A complainant’s sexual history with the alleged perpetrator may be logically probative to an allegation; thus, communications between the parties of a sexual nature may be relevant [54]. That approach is in keeping with the court considering a wide canvas of evidence in having regard to patterns of behaviour (Re H-N). In particular:

  The emphasis is on relevance.

  It should not require a specific application for permission (unless also relating to intimate images (Re M (A Child) (Private Law Children Proceedings: Case Management: Intimate Images [2022] EWHC 986 (Fam)) [58].
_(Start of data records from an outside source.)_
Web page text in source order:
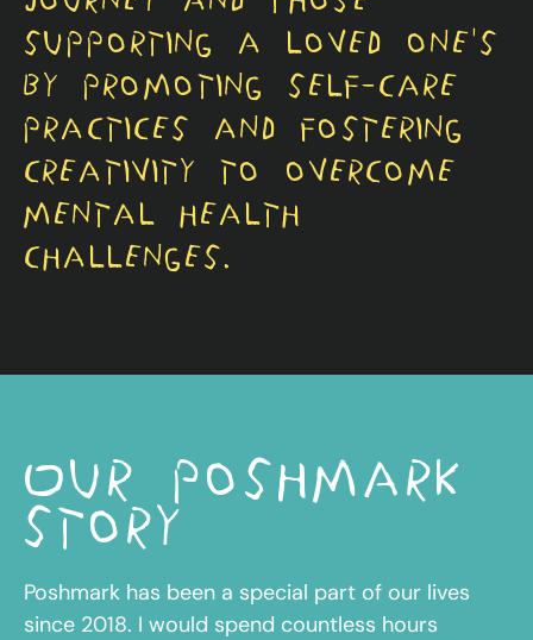
supporting a loved one's
by promoting self-care
practices and fostering
creativity to overcome
mental health
challenges.
Our poshmark
story
Poshmark has been a special part of our lives
since 2018. I would spend countless hours
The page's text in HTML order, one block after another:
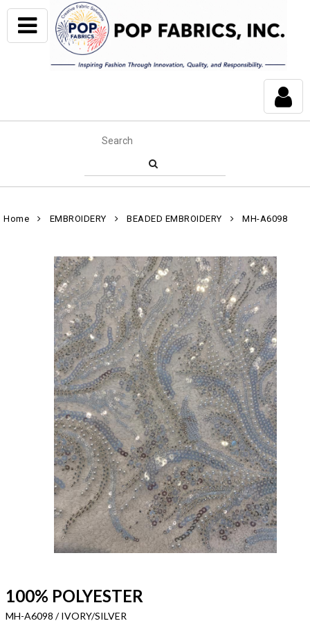
Home EMBROIDERY BEADED EMBROIDERY MH-A6098
100% POLYESTER
MH-A6098 / IVORY/SILVER
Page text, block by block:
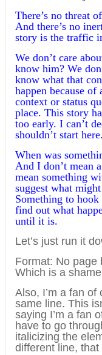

  If there is an objection to the evidence of sexual history between parents/parties being filed, the party objecting should make an application to the court in advance, supported by a witness statement explaining why the material is irrelevant. The court should then use its case management powers and determine the application with regard to admissibility and a balancing exercise as discussed above.

  • When determining allegations of rape and/or sexual assault, judges in the Family Court should give themselves a warning about rape myths. Generally, such myths concern themselves with the behaviour or experiences of a complainant.

Essentially, Knowles J held judicial training is a matter reserved to the Judicial College however, the Judge gave references to two resources she found helpful and are publicly available: Chapter 6 of the Equal Treatment Bench Book (July 2022), subparagraph “Sexual Offences: Who is Affected?” and Rape and Sexual Offences – Annex A: Tackling Rape Myths and Stereotypes: The CPS (May 2021). 

In short, the judgment is a helpful reminder that the Family Court is a separate jurisdiction from the Criminal Court and the Family Court should not be readily importing definitions and concepts from the criminal justice system to determine allegations of domestic abuse.